DATA FOR ANALYSIS -

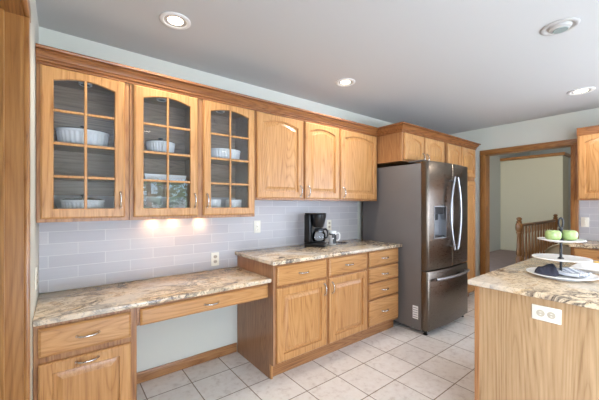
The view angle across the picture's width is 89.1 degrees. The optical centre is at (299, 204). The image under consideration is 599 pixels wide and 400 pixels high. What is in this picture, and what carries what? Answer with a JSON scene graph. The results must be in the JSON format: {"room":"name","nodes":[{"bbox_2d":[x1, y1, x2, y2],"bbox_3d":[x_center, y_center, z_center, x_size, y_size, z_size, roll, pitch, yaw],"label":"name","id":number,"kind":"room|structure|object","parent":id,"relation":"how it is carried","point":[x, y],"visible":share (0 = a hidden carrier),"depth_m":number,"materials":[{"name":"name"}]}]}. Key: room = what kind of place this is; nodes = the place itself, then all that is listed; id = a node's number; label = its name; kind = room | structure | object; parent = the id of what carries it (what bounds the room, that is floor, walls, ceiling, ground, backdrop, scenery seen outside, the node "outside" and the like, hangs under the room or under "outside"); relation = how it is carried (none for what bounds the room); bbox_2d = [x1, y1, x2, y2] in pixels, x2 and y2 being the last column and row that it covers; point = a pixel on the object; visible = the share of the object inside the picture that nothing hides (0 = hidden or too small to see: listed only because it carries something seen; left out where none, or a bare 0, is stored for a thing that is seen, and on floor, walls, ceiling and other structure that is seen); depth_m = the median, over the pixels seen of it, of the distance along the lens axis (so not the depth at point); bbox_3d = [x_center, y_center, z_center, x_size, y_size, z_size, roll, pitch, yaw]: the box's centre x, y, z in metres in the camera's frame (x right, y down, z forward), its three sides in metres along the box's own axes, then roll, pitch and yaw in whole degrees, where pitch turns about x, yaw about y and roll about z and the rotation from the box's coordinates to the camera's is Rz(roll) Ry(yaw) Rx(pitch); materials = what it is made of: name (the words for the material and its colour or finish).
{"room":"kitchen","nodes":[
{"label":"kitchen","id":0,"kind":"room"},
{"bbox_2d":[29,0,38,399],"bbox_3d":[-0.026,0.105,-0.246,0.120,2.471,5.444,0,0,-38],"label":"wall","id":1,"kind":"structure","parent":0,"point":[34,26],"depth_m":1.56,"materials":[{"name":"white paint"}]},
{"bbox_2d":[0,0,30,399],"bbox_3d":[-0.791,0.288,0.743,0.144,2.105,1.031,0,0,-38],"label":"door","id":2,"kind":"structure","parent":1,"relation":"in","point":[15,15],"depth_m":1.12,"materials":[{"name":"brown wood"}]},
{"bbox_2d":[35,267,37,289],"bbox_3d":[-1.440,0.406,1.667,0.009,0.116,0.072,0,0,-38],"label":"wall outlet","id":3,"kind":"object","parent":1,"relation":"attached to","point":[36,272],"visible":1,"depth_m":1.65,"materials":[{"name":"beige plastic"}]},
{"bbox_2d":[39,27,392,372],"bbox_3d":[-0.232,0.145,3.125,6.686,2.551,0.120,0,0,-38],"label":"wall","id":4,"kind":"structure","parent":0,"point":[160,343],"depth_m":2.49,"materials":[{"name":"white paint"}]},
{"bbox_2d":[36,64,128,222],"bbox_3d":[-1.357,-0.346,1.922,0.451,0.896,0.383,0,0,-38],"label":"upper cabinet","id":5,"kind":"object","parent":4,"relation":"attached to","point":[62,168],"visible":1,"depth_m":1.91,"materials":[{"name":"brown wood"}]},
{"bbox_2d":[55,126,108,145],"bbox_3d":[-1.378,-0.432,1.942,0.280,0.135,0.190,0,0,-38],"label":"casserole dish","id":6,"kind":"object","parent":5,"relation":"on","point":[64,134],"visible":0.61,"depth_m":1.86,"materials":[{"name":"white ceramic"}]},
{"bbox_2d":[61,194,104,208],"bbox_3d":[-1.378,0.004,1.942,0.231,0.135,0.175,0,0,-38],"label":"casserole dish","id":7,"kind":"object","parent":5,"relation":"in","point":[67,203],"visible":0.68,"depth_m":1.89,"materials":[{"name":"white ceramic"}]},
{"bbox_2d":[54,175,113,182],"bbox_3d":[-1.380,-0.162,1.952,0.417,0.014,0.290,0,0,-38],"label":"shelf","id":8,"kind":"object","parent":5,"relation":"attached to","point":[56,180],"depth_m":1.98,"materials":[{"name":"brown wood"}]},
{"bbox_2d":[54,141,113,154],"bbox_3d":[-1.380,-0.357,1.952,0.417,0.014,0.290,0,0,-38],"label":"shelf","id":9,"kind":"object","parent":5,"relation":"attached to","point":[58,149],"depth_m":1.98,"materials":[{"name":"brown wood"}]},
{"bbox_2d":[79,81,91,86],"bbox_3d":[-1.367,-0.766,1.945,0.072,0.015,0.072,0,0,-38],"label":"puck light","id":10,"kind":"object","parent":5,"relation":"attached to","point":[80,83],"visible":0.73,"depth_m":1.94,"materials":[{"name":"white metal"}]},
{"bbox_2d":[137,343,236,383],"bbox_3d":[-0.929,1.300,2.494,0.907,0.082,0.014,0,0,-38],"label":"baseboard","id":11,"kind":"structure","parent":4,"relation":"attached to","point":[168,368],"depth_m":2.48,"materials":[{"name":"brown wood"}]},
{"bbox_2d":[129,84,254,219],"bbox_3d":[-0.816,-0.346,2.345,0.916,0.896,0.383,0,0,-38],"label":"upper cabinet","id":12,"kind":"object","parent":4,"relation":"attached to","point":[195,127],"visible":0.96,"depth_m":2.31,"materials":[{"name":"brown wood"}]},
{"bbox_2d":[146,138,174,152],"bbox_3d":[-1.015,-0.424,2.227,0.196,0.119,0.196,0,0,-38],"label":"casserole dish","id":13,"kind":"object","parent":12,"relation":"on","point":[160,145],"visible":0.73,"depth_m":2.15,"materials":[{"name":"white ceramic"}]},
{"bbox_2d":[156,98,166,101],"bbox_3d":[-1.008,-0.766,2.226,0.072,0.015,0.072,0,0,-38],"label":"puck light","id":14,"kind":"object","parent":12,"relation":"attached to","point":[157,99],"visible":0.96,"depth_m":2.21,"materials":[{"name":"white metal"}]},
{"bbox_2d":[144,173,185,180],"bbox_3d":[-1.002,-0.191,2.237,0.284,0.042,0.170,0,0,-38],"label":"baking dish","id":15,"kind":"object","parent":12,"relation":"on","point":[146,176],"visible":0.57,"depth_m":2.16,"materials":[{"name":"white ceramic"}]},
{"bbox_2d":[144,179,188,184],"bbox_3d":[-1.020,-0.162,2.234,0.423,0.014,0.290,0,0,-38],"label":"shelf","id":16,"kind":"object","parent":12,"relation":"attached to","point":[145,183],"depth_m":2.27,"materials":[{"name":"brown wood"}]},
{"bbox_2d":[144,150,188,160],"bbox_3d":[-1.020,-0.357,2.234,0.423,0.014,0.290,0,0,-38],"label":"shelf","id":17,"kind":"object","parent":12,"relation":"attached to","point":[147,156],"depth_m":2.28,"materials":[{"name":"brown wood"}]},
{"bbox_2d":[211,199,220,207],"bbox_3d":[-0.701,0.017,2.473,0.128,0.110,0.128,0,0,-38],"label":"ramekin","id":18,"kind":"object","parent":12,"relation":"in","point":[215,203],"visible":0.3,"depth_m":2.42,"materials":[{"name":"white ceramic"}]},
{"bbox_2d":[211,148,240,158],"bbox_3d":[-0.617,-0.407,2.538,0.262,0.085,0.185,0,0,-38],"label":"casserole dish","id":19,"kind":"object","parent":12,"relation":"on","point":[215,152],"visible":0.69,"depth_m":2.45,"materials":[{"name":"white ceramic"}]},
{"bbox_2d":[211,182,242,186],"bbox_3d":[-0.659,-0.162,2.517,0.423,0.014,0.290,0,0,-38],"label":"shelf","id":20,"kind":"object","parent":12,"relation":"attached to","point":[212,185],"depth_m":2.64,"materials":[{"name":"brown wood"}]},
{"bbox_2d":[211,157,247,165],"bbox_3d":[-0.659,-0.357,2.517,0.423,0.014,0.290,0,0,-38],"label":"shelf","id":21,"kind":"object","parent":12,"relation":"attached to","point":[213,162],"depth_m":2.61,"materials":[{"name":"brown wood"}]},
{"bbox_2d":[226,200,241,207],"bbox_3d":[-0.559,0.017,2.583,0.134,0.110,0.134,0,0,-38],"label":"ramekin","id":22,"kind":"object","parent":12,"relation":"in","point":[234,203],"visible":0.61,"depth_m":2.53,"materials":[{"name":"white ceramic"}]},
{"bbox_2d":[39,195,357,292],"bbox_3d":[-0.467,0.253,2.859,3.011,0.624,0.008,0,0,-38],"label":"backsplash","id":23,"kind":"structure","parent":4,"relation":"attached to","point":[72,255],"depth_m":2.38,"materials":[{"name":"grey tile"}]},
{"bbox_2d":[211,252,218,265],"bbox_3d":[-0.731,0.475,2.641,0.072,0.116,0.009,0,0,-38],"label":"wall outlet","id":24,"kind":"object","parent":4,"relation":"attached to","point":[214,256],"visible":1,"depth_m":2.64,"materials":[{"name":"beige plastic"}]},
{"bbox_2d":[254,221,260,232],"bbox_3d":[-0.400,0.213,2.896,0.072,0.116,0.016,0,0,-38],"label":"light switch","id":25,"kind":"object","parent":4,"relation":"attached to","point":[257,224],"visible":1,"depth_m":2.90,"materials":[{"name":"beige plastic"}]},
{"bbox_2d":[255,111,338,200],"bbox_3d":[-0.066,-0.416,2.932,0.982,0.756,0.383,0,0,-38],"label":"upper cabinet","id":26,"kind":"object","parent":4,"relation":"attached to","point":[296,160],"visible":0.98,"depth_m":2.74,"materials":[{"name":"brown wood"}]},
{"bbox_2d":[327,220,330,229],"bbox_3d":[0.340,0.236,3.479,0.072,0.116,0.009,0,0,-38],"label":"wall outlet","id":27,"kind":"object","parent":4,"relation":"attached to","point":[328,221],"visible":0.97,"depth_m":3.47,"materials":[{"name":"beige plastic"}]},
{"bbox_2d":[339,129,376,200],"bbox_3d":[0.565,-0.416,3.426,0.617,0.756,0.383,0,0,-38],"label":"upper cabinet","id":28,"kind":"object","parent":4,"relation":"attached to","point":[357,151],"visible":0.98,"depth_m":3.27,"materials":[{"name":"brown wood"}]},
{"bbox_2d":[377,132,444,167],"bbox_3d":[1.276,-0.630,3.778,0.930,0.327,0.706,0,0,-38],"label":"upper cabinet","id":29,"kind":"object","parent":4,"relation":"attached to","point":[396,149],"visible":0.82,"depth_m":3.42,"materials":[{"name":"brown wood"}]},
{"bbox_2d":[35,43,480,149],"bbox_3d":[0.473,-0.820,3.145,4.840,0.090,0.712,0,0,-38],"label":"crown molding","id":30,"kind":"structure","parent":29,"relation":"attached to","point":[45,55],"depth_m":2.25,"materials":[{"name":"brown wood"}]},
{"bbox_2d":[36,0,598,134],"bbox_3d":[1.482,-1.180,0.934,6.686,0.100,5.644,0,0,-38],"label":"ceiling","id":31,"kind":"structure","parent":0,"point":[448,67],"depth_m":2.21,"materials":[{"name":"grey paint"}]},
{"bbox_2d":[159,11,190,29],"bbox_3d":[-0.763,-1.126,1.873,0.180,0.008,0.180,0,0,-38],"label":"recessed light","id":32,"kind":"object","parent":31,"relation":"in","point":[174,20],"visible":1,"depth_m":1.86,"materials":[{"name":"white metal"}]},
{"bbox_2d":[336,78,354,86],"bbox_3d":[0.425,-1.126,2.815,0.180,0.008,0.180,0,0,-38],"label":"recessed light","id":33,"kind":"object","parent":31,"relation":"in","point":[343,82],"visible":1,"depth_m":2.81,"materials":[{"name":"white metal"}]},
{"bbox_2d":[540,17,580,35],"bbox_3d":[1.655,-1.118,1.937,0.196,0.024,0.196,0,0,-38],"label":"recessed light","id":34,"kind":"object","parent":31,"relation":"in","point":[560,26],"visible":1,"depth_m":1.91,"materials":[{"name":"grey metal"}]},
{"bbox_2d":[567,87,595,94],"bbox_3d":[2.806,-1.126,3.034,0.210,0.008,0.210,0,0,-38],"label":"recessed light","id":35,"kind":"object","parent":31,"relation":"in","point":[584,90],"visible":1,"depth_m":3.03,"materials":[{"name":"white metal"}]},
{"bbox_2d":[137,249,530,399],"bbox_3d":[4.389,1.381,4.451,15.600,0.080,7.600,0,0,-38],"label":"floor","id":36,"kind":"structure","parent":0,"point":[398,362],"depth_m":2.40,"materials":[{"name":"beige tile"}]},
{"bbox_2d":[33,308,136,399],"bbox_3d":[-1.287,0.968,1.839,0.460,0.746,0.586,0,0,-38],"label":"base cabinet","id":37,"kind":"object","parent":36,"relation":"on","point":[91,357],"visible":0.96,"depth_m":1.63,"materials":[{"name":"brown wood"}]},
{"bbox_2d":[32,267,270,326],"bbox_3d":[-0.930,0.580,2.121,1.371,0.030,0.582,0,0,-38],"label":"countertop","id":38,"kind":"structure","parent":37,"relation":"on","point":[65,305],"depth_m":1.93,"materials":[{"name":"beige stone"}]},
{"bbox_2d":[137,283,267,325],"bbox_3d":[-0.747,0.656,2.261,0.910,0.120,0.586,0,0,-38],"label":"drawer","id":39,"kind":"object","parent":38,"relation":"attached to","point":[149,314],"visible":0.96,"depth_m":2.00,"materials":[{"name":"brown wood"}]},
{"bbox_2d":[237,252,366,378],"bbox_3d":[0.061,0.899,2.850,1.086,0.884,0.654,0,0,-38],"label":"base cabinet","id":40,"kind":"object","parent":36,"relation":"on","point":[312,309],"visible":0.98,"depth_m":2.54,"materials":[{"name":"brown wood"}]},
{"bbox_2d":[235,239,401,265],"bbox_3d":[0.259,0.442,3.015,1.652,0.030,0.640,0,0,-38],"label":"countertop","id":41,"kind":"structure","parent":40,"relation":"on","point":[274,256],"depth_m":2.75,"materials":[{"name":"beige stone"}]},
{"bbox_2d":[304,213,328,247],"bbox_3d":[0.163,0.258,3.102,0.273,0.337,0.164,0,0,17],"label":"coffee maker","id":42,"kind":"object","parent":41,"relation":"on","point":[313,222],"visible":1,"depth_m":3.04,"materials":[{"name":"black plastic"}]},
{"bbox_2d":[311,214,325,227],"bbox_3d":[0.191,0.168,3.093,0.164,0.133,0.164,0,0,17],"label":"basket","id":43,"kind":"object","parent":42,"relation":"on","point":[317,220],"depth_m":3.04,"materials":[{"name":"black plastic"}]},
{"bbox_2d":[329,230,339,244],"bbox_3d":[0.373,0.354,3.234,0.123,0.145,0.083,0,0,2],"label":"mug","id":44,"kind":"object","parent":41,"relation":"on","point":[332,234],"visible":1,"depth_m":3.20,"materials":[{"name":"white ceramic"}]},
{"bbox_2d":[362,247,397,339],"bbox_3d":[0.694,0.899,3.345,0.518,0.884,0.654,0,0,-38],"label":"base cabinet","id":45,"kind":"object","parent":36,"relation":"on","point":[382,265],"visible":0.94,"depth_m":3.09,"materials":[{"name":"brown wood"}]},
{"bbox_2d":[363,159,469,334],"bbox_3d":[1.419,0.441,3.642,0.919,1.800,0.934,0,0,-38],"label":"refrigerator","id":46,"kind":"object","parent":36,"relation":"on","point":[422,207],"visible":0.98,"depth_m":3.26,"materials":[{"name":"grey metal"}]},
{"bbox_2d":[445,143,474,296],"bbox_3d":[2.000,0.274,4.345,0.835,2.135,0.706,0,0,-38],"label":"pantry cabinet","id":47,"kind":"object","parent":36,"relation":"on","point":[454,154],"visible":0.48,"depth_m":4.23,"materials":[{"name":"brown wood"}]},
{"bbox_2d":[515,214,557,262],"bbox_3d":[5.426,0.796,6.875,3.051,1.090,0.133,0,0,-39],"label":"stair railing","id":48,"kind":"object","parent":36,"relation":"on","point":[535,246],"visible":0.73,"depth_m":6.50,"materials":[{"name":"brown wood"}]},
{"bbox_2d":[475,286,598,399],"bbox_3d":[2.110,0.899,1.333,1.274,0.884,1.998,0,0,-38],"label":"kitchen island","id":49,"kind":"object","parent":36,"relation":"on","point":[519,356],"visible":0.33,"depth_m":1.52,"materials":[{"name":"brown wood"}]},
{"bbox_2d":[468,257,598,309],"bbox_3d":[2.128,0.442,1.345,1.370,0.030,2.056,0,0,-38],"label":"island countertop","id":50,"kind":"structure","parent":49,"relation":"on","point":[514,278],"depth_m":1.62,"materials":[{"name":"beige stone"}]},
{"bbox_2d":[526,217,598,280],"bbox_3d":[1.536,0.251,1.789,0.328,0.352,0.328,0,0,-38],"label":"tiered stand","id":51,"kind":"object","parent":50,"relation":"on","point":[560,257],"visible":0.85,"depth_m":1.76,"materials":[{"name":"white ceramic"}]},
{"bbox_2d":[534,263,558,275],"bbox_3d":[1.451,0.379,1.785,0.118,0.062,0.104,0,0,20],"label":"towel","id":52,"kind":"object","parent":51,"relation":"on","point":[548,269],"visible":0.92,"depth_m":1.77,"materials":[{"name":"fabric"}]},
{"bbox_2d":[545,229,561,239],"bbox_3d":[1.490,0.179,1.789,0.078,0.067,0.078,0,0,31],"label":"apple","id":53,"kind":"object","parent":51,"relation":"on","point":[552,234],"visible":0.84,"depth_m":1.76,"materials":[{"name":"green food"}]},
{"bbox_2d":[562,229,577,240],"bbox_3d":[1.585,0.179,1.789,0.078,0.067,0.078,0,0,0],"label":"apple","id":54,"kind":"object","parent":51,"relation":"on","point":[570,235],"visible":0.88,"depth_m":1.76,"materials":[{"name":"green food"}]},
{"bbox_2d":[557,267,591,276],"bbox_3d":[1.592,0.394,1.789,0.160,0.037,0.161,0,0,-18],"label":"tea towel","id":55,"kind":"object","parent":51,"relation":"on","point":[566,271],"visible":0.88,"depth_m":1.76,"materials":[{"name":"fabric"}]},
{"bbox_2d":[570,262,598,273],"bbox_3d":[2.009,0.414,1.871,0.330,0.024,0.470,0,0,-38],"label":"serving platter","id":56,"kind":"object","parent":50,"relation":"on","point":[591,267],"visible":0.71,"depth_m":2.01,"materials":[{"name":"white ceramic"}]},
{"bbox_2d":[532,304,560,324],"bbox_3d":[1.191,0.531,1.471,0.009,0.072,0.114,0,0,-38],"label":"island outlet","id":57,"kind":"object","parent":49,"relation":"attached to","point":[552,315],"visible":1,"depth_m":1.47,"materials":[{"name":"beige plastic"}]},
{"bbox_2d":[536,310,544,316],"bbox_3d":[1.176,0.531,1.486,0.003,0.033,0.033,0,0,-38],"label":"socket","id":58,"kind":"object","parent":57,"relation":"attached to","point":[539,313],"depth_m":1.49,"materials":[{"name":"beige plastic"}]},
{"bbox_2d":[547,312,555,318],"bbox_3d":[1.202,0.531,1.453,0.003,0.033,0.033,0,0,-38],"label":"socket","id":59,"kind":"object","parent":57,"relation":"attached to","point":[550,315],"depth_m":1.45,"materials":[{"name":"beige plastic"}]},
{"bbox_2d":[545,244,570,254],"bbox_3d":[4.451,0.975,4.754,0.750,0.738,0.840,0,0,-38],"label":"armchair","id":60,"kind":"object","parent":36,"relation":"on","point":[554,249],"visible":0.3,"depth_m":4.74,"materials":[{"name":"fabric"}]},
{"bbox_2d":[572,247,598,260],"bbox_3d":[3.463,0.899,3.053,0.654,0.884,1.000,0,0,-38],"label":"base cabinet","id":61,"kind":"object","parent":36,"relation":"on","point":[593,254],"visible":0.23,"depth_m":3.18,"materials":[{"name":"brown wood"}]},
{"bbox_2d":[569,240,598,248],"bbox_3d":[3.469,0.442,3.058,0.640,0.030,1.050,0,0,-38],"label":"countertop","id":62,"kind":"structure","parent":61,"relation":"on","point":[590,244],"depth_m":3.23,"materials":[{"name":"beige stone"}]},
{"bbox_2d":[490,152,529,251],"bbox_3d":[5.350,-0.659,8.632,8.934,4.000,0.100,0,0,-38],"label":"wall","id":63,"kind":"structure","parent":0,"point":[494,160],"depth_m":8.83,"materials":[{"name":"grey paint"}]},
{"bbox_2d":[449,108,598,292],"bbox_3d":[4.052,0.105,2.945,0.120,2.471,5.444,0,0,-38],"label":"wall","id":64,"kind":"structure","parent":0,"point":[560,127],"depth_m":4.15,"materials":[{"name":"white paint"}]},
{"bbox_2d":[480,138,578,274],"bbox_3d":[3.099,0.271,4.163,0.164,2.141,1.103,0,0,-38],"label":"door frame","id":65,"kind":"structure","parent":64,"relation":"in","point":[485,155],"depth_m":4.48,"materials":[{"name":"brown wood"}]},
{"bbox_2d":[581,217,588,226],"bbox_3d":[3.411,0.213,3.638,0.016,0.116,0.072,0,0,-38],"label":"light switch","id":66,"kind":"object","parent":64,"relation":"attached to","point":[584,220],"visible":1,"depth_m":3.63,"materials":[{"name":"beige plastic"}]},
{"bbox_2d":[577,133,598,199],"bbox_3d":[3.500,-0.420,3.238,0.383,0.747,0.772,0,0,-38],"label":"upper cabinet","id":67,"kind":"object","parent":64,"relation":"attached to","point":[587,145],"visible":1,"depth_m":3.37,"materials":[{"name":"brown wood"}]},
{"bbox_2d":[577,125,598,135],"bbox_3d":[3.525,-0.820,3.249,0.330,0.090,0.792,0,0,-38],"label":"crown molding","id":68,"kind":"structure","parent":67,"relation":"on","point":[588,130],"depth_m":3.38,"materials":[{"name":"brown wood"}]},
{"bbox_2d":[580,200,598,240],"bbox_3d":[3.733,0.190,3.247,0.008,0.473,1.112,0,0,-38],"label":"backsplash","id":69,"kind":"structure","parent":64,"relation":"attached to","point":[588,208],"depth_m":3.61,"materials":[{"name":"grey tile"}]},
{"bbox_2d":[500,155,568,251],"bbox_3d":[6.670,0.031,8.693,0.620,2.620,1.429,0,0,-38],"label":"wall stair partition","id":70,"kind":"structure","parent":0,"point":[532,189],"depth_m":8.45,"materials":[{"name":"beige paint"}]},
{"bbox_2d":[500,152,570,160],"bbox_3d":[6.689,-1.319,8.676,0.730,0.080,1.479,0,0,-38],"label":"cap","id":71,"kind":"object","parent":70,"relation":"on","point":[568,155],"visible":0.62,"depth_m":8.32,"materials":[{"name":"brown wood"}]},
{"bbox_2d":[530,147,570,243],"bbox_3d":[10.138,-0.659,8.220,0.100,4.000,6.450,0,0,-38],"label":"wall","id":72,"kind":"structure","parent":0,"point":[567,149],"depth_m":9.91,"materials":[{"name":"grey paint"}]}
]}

WORK INSTRUCTION - After you work out how many lines in the material hold the word "recessed", please respond with that number alone.

SOLVED PROBLEM - 4